Given the meager fall subseason quota to fish on, Christmas money appears to be seriously in doubt for the trawl crews this year.
George says fishermen are hoping for a good fall shrimp season. If that comes to pass, that might keep the trawlers busy and make up, at least in part, for the truncated flounder season.
"It's been real dry," George says, "that's a good sign we might have a shrimp season."
The meager quota left for the fall season is a devastating decrease from just two years ago. Back then, the 80-20 percent split left North Carolina fishermen with nearly a million pounds of the 4.69 million pound annual quota for the fall subseason.

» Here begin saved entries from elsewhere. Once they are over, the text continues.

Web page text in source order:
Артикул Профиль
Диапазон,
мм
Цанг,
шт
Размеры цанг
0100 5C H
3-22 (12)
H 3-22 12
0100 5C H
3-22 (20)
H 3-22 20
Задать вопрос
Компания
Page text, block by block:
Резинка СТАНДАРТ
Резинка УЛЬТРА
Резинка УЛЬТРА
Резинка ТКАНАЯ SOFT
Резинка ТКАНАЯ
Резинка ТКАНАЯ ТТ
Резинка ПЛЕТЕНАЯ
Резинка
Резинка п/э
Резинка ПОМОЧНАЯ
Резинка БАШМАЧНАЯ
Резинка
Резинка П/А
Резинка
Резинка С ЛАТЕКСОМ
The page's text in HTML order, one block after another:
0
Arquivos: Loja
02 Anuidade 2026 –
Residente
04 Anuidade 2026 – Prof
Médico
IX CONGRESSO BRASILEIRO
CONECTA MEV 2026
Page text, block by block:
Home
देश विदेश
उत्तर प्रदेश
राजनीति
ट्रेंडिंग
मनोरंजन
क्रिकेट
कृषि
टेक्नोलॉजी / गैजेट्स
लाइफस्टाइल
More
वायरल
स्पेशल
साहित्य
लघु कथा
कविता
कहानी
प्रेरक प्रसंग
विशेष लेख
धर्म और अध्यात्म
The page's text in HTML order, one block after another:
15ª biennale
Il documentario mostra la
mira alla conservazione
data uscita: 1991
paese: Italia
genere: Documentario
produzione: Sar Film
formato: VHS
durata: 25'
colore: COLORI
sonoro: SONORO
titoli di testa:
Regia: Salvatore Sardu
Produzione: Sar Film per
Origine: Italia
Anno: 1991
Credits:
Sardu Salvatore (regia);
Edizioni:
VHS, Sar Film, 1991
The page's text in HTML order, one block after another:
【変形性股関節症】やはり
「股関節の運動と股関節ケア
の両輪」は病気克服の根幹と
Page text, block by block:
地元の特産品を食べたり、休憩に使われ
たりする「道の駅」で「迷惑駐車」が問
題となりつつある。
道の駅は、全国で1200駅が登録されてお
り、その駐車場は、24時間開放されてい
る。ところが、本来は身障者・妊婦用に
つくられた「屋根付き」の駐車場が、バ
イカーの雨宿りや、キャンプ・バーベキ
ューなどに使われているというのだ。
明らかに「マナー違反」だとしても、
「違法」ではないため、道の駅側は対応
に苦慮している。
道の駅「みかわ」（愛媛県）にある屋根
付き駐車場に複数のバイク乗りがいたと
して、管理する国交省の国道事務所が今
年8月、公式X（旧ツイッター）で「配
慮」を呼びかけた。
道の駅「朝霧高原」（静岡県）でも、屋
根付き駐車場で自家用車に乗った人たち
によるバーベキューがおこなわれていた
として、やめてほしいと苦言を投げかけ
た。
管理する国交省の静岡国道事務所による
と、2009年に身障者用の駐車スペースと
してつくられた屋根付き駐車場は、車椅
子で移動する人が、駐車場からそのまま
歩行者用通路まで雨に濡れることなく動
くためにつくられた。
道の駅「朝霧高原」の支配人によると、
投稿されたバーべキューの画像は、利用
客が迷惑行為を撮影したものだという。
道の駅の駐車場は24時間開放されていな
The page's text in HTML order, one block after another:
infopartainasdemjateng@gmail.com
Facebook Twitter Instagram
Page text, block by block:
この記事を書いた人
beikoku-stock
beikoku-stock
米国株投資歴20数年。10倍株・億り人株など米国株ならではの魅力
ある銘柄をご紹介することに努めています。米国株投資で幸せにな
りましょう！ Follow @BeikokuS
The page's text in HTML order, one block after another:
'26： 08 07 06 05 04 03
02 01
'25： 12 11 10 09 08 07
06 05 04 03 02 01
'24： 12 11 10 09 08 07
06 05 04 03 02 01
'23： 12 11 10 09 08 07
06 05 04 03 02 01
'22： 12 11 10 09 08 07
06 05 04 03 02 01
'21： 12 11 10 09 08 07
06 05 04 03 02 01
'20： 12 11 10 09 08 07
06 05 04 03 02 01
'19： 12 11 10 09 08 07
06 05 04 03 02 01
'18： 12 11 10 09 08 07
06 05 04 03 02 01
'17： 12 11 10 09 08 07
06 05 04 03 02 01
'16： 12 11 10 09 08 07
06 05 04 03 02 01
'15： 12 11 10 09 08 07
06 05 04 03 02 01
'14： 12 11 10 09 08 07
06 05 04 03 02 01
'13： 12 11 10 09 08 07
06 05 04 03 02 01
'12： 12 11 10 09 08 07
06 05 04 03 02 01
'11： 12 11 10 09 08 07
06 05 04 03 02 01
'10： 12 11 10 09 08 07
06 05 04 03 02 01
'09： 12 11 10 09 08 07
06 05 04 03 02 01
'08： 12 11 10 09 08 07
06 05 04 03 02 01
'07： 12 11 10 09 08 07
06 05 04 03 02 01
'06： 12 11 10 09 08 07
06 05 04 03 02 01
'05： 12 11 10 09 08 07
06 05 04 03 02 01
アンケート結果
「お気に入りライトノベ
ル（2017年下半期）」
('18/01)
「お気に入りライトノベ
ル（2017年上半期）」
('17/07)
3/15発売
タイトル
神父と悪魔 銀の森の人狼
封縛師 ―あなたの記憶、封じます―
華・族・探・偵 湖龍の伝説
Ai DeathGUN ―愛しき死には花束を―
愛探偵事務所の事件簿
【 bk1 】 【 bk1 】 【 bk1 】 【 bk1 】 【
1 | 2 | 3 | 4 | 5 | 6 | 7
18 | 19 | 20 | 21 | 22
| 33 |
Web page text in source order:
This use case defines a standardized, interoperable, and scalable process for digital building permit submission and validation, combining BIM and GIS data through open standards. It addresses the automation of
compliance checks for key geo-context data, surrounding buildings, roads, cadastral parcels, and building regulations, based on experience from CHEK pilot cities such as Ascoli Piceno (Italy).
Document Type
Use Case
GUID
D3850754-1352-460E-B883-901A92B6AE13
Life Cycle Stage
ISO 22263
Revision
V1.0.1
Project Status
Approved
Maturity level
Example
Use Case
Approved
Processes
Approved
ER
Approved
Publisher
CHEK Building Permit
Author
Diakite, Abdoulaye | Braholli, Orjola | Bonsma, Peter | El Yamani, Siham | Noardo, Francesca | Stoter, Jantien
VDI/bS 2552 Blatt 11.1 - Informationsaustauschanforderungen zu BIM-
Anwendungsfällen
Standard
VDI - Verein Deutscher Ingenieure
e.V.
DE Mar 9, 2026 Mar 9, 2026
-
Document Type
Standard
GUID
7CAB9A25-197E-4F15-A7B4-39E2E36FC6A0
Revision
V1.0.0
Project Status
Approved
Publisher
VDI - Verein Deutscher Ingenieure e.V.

Flounder prices remained high for most of the winter season just past, George says.
"For the most part it was good," he says. "The boats did get a better price than usual," from a low of about $1.25 up to $2 or $2.25, George says. That's consistent with the official state Division of Marine Fisheries average price of $2.12 per pound for 2006.
The quota flip-flops of the past two years have baffled fishermen. They continue to say there are plenty of flounder to be caught.
"I wish I could figure out how they count them," George says. "The science is just not correct."
Extending the stock rebuilding target date from 2010 to 2013 helps fishermen a little bit regarding annual quotas. But just how much of a market will be left for domestic flounder — or whether imported seafood will have completely taken over by that time — remains a legitimate concern.
George says he watched what happened to the market for shark, which was once an easy-to-move item that many seafood retailers and supermarkets carried.
However, with strict quotas limiting supply, the market shifted. Now it's difficult to move shark even when there is a supply.
"They've kind of ruined the market for shark," he says.